Stored items from a collection:
........

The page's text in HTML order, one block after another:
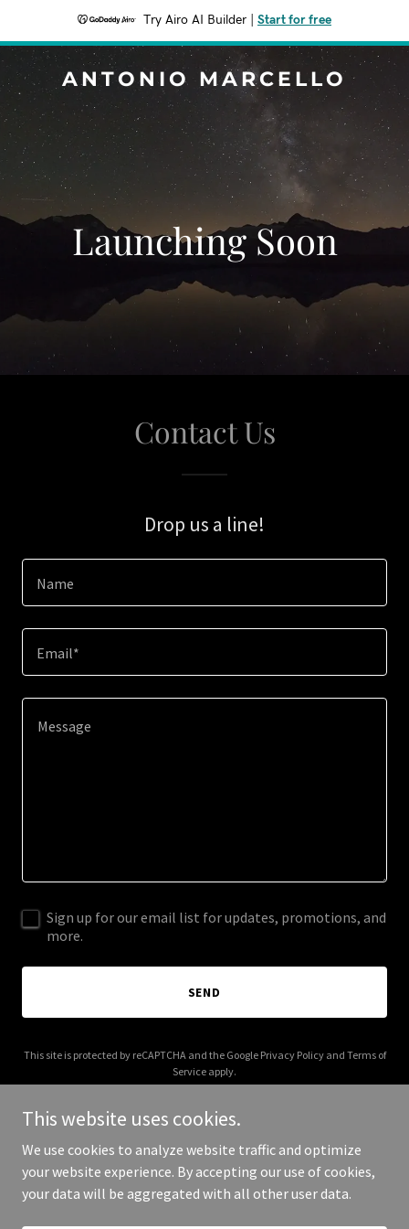
Try Airo AI Builder Start for free
ANTONIO MARCELLO
Launching Soon
Contact Us
Drop us a line!
Name
Email*
Sign up for our email list for updates, promotions, and
more.
SEND
This site is protected by reCAPTCHA and the Google Privacy Policyand Terms of
Service apply.
Copyright © 2025 Antonio Marcello - All Rights Reserved.
This website uses cookies.
We use cookies to analyze website traffic and optimize
your website experience. By accepting our use of cookies,
your data will be aggregated with all other user data.
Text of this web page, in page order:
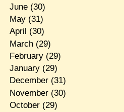
June(30)
May(31)
April (30)
March(29)
February(29)
January(29)
December(31)
November(30)
October(29)
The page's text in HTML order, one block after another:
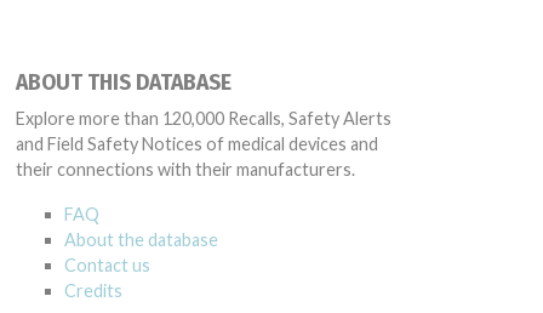
ABOUT THIS DATABASE
Explore more than 120,000 Recalls, Safety Alerts
and Field Safety Notices of medical devices and
their connections with their manufacturers.
FAQ
About the database
Contact us
Credits
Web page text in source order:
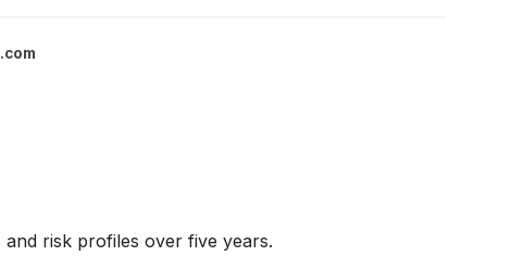
and risk profiles over five years.
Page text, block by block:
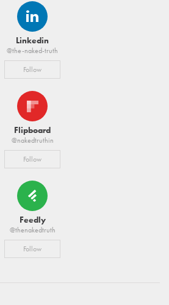
Linkedin
@the-naked-truth
Follow
Flipboard
@nakedtruthin
Follow
Feedly
@thenakedtruth
Follow
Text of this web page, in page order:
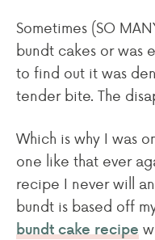
Sometimes (SO
bundt cakes or
to find out it was
tender bite. The
Which is why I was
one like that ever
recipe I never will
bundt is based off
bundt cake recipe

........

◆ Problem requirements
What is needed is an exact transcription of the lines from the one containing "Page text, block" through the last line of the records above, both included, with no pictures.

◆ Exercise response
Page text, block by block:
Linkedin
@the-naked-truth
Follow
Flipboard
@nakedtruthin
Follow
Feedly
@thenakedtruth
Follow
Text of this web page, in page order:
Sometimes (SO
bundt cakes or
to find out it was
tender bite. The
Which is why I was
one like that ever
recipe I never will
bundt is based off
bundt cake recipe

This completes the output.